You can then take the figures of 191,000 and 255,000 words for GOF 
and OOP from Bloomsbury's announcement to estimate a Scholastic-
equivalent pages number of 981 for OOP, assuming that JKR's average 
word length is unchanged.

That gives the following:

Linear: R2 0.90, B6 1100, B7 1250
Quadratic: R2 0.99 B6 1400, B7 1900
Exponential: R2 0.94 B6 1300, B7 1700

all by comparison with the Scholastic editions.

Quadratic is bound to give a better fit (to the existing data) than 
linear since it has an extra degree of freedom.

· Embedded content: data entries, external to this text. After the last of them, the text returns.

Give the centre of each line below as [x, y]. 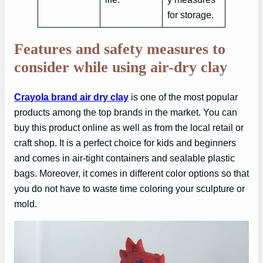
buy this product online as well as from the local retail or [129, 127]
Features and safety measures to [120, 49]
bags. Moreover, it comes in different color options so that [131, 173]
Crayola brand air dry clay [71, 97]
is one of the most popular [184, 97]
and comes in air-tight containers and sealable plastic [124, 158]
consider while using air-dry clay [121, 68]
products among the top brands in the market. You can [126, 112]
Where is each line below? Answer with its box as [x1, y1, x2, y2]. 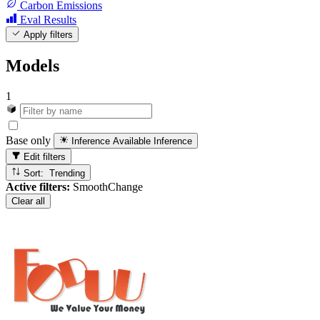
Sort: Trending [49, 167, 86, 179]
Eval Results [20, 13, 76, 26]
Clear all [11, 195, 45, 206]
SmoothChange [70, 180, 143, 193]
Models [6, 56, 59, 75]
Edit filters [21, 151, 66, 163]
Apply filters [21, 29, 74, 40]
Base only [6, 134, 51, 147]
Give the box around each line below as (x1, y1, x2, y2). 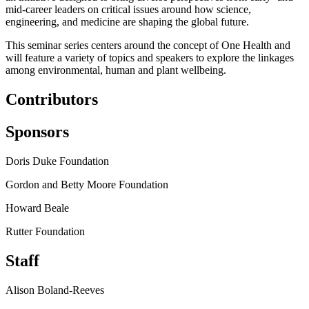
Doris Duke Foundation (6, 155, 109, 167)
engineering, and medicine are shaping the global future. (6, 16, 249, 28)
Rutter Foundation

The exponential fit is pretty good, though it's impossible to answer 
Tabouli's question about 'best'.  We only have 5 data points so it 
is easy to find a curve (e.g. a quartic) that fits perfectly (ie R2 
= 1) but gives virtually no confidence about the length of future 
books.  Indeed the best fit quartic predicts 500 pages for book 6 
and *minus* 1800 for book 7.  So much for curve fitting.

I would view any simple extrapolation based on curve fitting alone 
with extreme suspicion without any model of the actual writing 
process.  Why should the books be getting longer?  If we can explain 
that we might have a basis for prediction.  Most series I can think 
of have tended to maintain a fairly consistent book length.

After all, a decent model should be able to say something about FB 
and QTTA, too.

In message 9881 I suggested bases for calculation - which shows how 
wrong one can be, as I plumped for the *average* of the previous 
books as the best estimator (this would now lead to 560 pages for 6 
and 7).

David